By Autonomous Communities, and with regard to the total data on fires in all types of circumstances, the five with the highest rate of deaths per million inhabitants in 2019 (in total) were: Extremadura (6.56), Cantabria (5.16), Castilla y León (4.58), Aragón (4.55) and Galicia (4.45). On the contrary, the regions with the lowest fatality rates in homes per million inhabitants were: Ceuta, Melilla and La Rioja that did not register any deaths.

In absolute terms, Andalusia was the autonomous community with the highest number of fatalities for the fourth consecutive year (37 deaths), followed by Catalonia (25 deaths) and Valencia with 17 fatalities.


There has been a significant drop in fire deaths during the COVID-19 confinement.March and April recorded up to an 80% drop in the number of deaths from fires in homes over the average of the previous four years. The return to normality also brings us back to past figures.

Thus, in March the number of people who died as a result of fire throughout Spain fell by 56% compared to the average for the previous four years (16 deaths), a percentage that reaches a decrease of up to 80% (11.5 deaths on average) in terms of victims in homes.

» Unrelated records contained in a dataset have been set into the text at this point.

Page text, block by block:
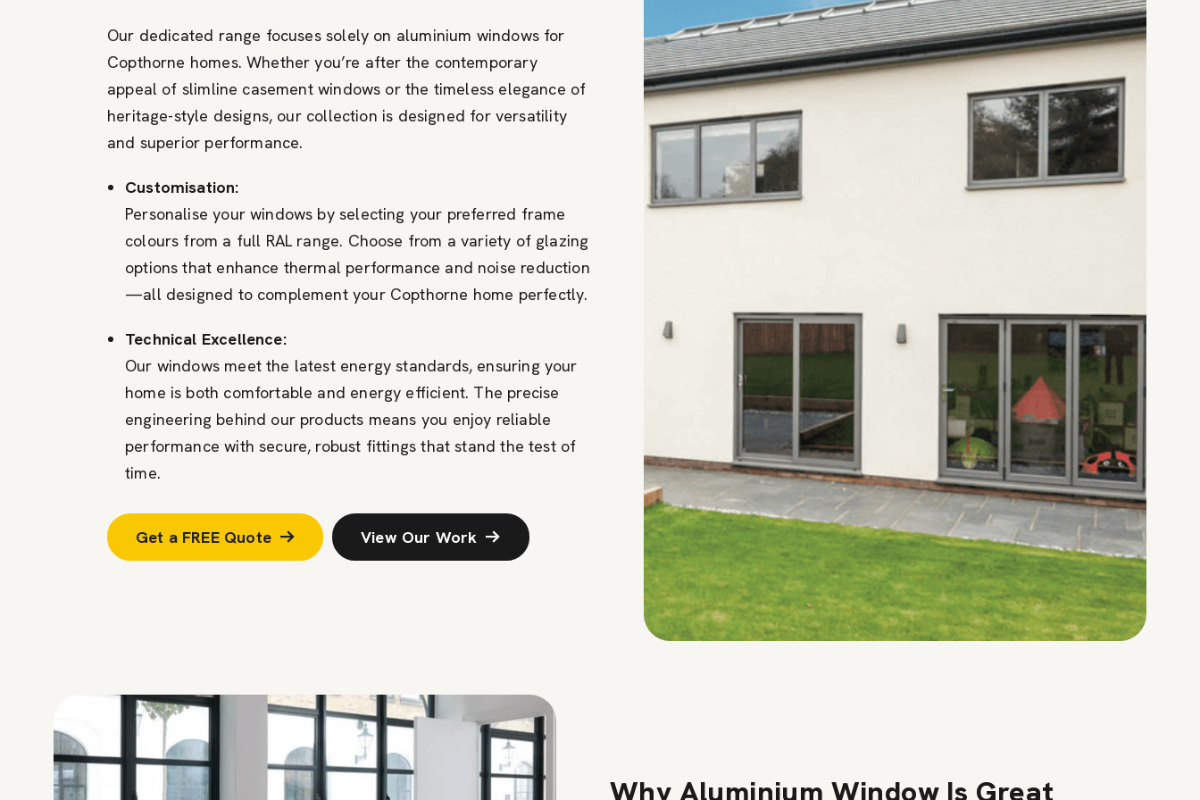
Our dedicated range focuses solely on aluminium windows for
Copthorne homes. Whether you’re after the contemporary
appeal of slimline casement windows or the timeless elegance of
heritage-style designs, our collection is designed for versatility
and superior performance.
Customisation:
Personalise your windows by selecting your preferred frame
colours from a full RAL range. Choose from a variety of glazing
options that enhance thermal performance and noise reduction
—all designed to complement your Copthorne home perfectly.
Technical Excellence:
Our windows meet the latest energy standards, ensuring your
home is both comfortable and energy efficient. The precise
engineering behind our products means you enjoy reliable
performance with secure, robust fittings that stand the test of
time.
Get a FREE Quote View Our Work
Why Aluminium Window Is Great

In April, the numbers balance out somewhat more, with a fall of 43% over the average of the previous four years (12.3 deaths), and approximately 65% of deaths at home (8.5 deaths on average). The May data, however, was in line with previous years.

It should be noted that these are provisional figures, pending confirmation, in the coming year, by the Fire Services and the Institutes of Forensic Medicine throughout Spain.

The reason behind the drops in figures for March and April could be that, due to the confinement and the the state of alarm, the presence of the entire family at home for practically 24 hours a day would have drastically reduced recklessness, on one hand, and mistakes on the other.


Fundación MAPFRE and the  Spanish Professional Firefighters’ Association (APTB) are launching the 15th edition of Fire Prevention Week, an initiative that aims to help the population identify risks and know how to act in the event of a fire.

To this end, numerous activities will be organized on line, in collaboration with Autonomous Communities, Provincial Councils, Town Halls and different Fire Services in the national territory, with the aim of disseminating guidelines to make citizens aware of the risks of fires that may occur in their homes and how to avoid them.

Once again, schools are the main target of this campaign in which the role of teachers regarding the safety of students and themselves is particularly relevant.

In addition to Spain, Fundación MAPFRE carries out fire prevention activities in Argentina, Brazil, Ecuador, Guatemala, Mexico, Puerto Rico, Panama, Peru and Uruguay.